> **PROBLEM TO WORK ON**
Take down each entry exactly as written.
___ SOURCE DATA ___
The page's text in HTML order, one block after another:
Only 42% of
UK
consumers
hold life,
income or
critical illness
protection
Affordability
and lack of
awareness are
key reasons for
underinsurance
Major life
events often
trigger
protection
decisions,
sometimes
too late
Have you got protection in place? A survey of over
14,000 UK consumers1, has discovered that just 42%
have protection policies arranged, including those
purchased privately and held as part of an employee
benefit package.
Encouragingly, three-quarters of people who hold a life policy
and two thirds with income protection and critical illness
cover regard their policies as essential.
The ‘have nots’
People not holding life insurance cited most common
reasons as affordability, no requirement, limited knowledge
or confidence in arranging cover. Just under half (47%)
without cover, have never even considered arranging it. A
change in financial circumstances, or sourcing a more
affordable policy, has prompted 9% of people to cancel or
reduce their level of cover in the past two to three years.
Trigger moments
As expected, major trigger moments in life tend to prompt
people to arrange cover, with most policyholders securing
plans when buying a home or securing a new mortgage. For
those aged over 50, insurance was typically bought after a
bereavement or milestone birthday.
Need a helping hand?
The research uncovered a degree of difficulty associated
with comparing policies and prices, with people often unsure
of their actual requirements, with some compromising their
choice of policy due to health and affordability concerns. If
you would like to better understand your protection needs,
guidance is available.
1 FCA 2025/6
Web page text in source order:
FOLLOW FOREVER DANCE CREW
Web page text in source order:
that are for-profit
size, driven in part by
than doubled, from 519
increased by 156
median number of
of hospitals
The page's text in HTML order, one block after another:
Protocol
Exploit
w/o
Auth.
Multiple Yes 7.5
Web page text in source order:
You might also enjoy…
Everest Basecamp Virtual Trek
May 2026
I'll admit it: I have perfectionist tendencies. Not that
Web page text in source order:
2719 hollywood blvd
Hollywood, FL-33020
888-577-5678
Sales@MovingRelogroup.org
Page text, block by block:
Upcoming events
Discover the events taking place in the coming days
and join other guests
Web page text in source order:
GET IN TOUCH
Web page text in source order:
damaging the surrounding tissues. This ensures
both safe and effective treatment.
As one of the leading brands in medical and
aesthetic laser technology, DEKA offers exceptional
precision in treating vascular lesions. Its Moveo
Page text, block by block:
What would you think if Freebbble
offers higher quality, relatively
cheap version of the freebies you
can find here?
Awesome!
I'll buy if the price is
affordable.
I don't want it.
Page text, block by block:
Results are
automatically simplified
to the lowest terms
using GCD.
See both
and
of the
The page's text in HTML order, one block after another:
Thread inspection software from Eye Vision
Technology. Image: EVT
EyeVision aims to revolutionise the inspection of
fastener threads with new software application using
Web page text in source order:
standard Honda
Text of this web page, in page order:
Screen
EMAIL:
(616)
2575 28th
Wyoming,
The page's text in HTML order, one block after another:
___
> **PROBLEM SOLUTION**
The page's text in HTML order, one block after another:
Only 42% of
UK
consumers
hold life,
income or
critical illness
protection
Affordability
and lack of
awareness are
key reasons for
underinsurance
Major life
events often
trigger
protection
decisions,
sometimes
too late
Have you got protection in place? A survey of over
14,000 UK consumers1, has discovered that just 42%
have protection policies arranged, including those
purchased privately and held as part of an employee
benefit package.
Encouragingly, three-quarters of people who hold a life policy
and two thirds with income protection and critical illness
cover regard their policies as essential.
The ‘have nots’
People not holding life insurance cited most common
reasons as affordability, no requirement, limited knowledge
or confidence in arranging cover. Just under half (47%)
without cover, have never even considered arranging it. A
change in financial circumstances, or sourcing a more
affordable policy, has prompted 9% of people to cancel or
reduce their level of cover in the past two to three years.
Trigger moments
As expected, major trigger moments in life tend to prompt
people to arrange cover, with most policyholders securing
plans when buying a home or securing a new mortgage. For
those aged over 50, insurance was typically bought after a
bereavement or milestone birthday.
Need a helping hand?
The research uncovered a degree of difficulty associated
with comparing policies and prices, with people often unsure
of their actual requirements, with some compromising their
choice of policy due to health and affordability concerns. If
you would like to better understand your protection needs,
guidance is available.
1 FCA 2025/6
Web page text in source order:
FOLLOW FOREVER DANCE CREW
Web page text in source order:
that are for-profit
size, driven in part by
than doubled, from 519
increased by 156
median number of
of hospitals
The page's text in HTML order, one block after another:
Protocol
Exploit
w/o
Auth.
Multiple Yes 7.5
Web page text in source order:
You might also enjoy…
Everest Basecamp Virtual Trek
May 2026
I'll admit it: I have perfectionist tendencies. Not that
Web page text in source order:
2719 hollywood blvd
Hollywood, FL-33020
888-577-5678
Sales@MovingRelogroup.org
Page text, block by block:
Upcoming events
Discover the events taking place in the coming days
and join other guests
Web page text in source order:
GET IN TOUCH
Web page text in source order:
damaging the surrounding tissues. This ensures
both safe and effective treatment.
As one of the leading brands in medical and
aesthetic laser technology, DEKA offers exceptional
precision in treating vascular lesions. Its Moveo
Page text, block by block:
What would you think if Freebbble
offers higher quality, relatively
cheap version of the freebies you
can find here?
Awesome!
I'll buy if the price is
affordable.
I don't want it.
Page text, block by block:
Results are
automatically simplified
to the lowest terms
using GCD.
See both
and
of the
The page's text in HTML order, one block after another:
Thread inspection software from Eye Vision
Technology. Image: EVT
EyeVision aims to revolutionise the inspection of
fastener threads with new software application using
Web page text in source order:
standard Honda
Text of this web page, in page order:
Screen
EMAIL:
(616)
2575 28th
Wyoming,
The page's text in HTML order, one block after another:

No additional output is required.